Just a suggestion... Sounds like a great trip. Nice to do it before the windmills go in.


----------



## sailingfool (Apr 17, 2000)

k1vsk said:


> Easy day trips -
> Day 1 - Salem to Cuttyhunk
> Day 2 - Cuttyhunk to Nantucket
> One of the most crowded weeks/weekends in Nantucket


Salem to Cuttyhunk is about 80 miles, that would be quite a long day (and night) in 32 feet.
A stop in Scituate or Plymouth, then another in Cataumet would make the trip fun as opposed to tremendously tedious. There's not much to see/do at Cuttyhunk, I'd visit Vineyard Haven, Oak Bluffs (for th ekid...) and Edgartown, and even Hadley Harbor, before heading out west to Cuttyhunk...


----------



## GMC (Sep 14, 2009)

I don't have Eldridge in front of me, and haven't been through the canal since May, but given distance from Salem and need to time entry, it sounds like it will be tough to get from Salem through the canal on first leg. I agree with above to put in to Scituate and head out next morning. Maybe Plymouth, but it is a ways in and a ways out. Then, if you get a morning current ride through the canal and all things going well, get through Woods Hole (again, depending on state of current) and figure out whether you've got enough time to proceed to N'ket or stop in Vineyard Haven, and head out next morning. Cuttyhunk was suggested above, but it would take you well beyond Woods Hole and you've have to back track by a couple of different options to get back on your path. C'hunk definitely worth going to, but you sound like you want to get to N'ket. So, maybe with all that you get into N'ket on your third day, all things considered. Don't know how aggressively you want to get there. Eldridge will dicate what you can accomplish re: CCC, Woods Hole, Vineyard Sound, N'ket.
Hope you have a great time.


----------



## JohnRPollard (Mar 26, 2007)

sailingfool said:


> ..
> A stop in Scituate or Plymouth, then another in Cataumet...
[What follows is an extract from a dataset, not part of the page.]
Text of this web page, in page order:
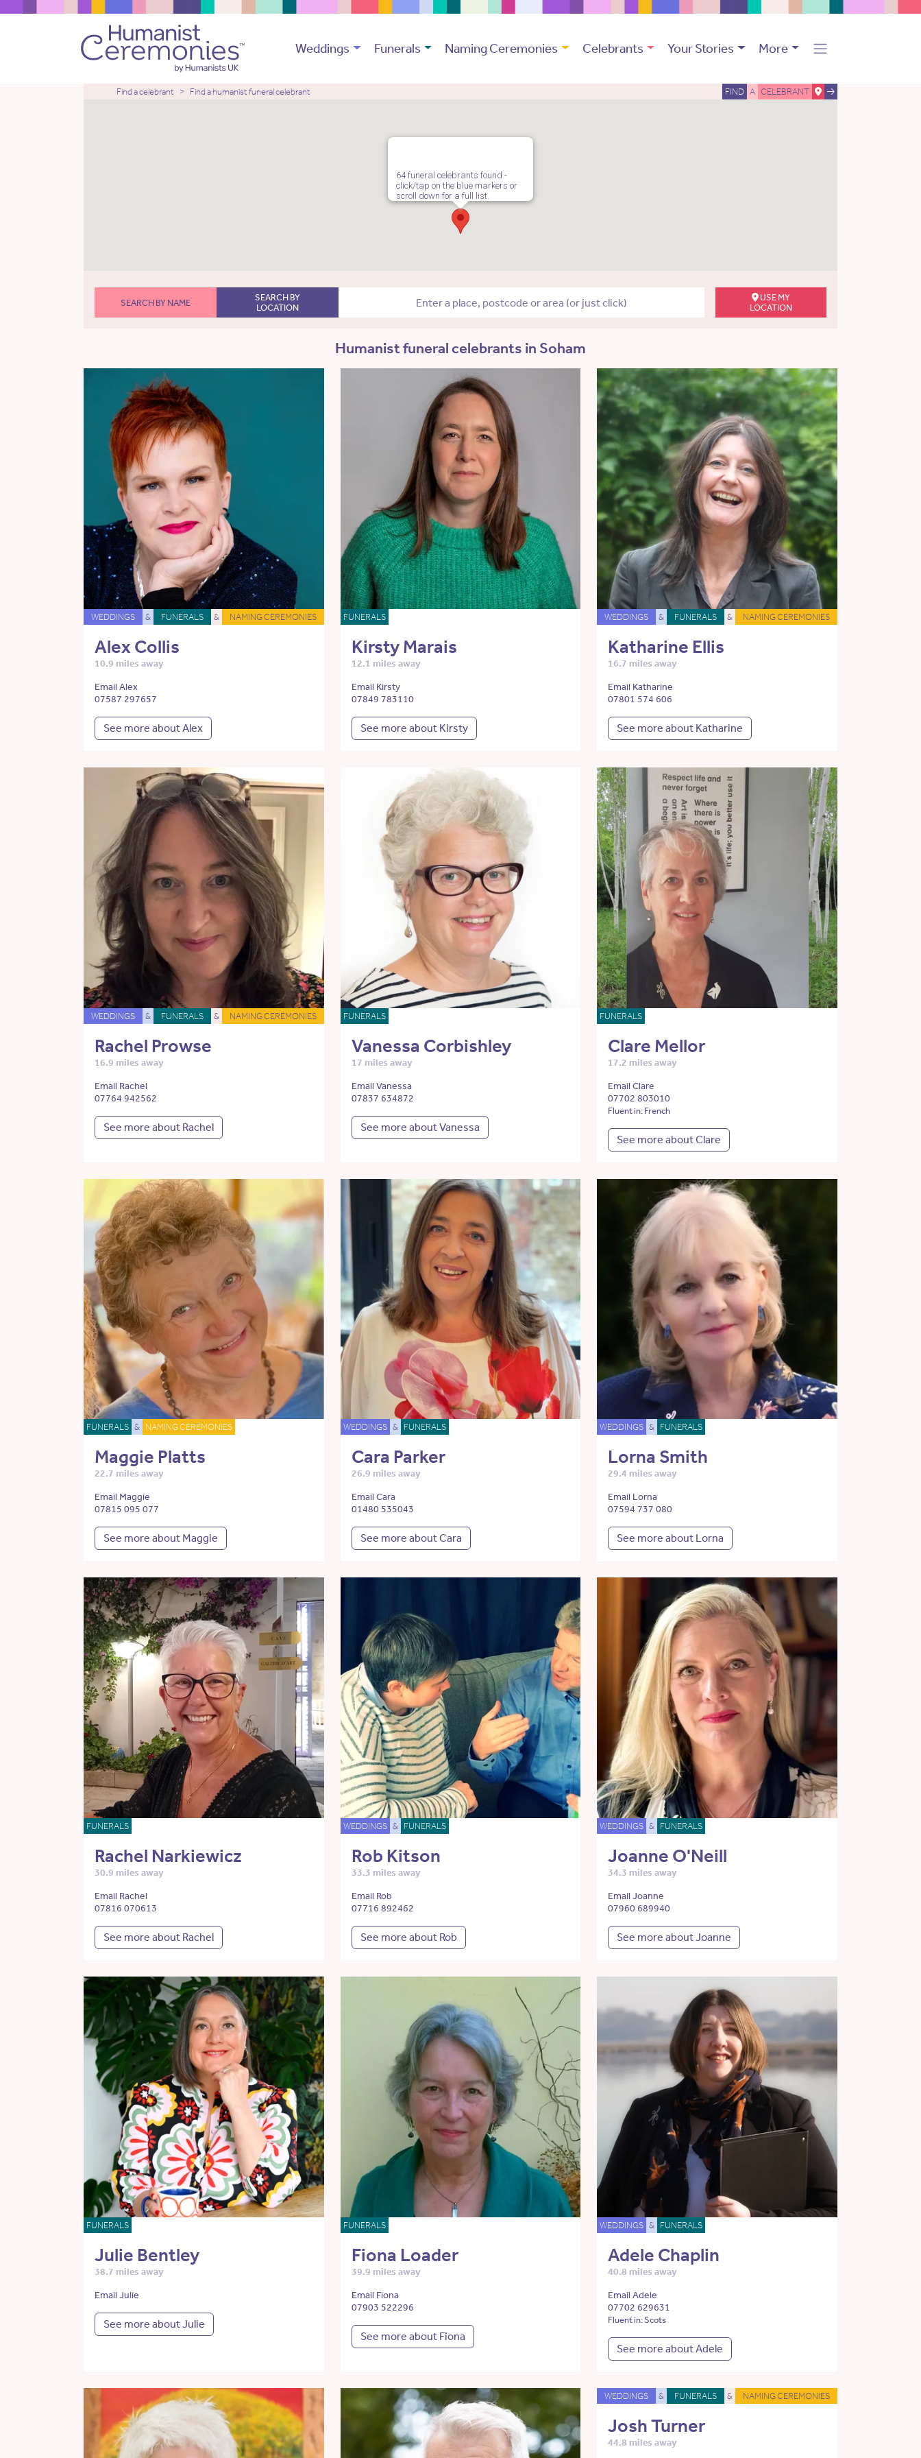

I like the suggestion of Cataumet -- better than mine of Hyannis.

Plymouth/Duxbury is a great location too. However, I did not suggest it because it can take so long to sail up and into Plymouth Harbor (especially with a foul tide) -- almost as long as it takes to go the remaining distance to the canal. And then you have to double back on the way out.

But if you do go in there, you can save some time/distance by hooking a right at Duxbury Pier Light (aka "Bug Light") and anchor near Clark's Island (check charts carefully for depth at low tide). From there, if you have a dinghy you can go ashore on the backside of Saquish Head, which is a fun beach for kids (Clark's Island is private so no trespassing).

I have even seen boats spend the night anchored off the beach at Saquish Neck (between the Gurnet Light and Duxbury Pier) - but only with a fair forecast.


----------



## Kiltmadoc (Nov 10, 2009)

OK, I have looked in several internet resources, and I am slightly confused about the way one can run the canal. Someone, please tell me if I am reading it right: 
1. If it is High tide going to low tide, and you are on the Sandwich side of the canal, then the current will run with you as you head toward Buzzard's Bay. 
2. If it is low tide, heading to high tide, then you can run the canal from Buzzard's Bay to Sandwich because the current will be running north/east.


----------



## sailingdog (Mar 19, 2006)

I would recommend taking the trip in shorter segments than K1vsk has recommended. Planning on 9-10 days, rather than 7 would give you some leeway in case of weather or other delays, and also make the trip less stressful. 

One warning—watch your Cape Cod Canal transit carefully, as a strong SW wind can make exiting the canal very dangerous.


----------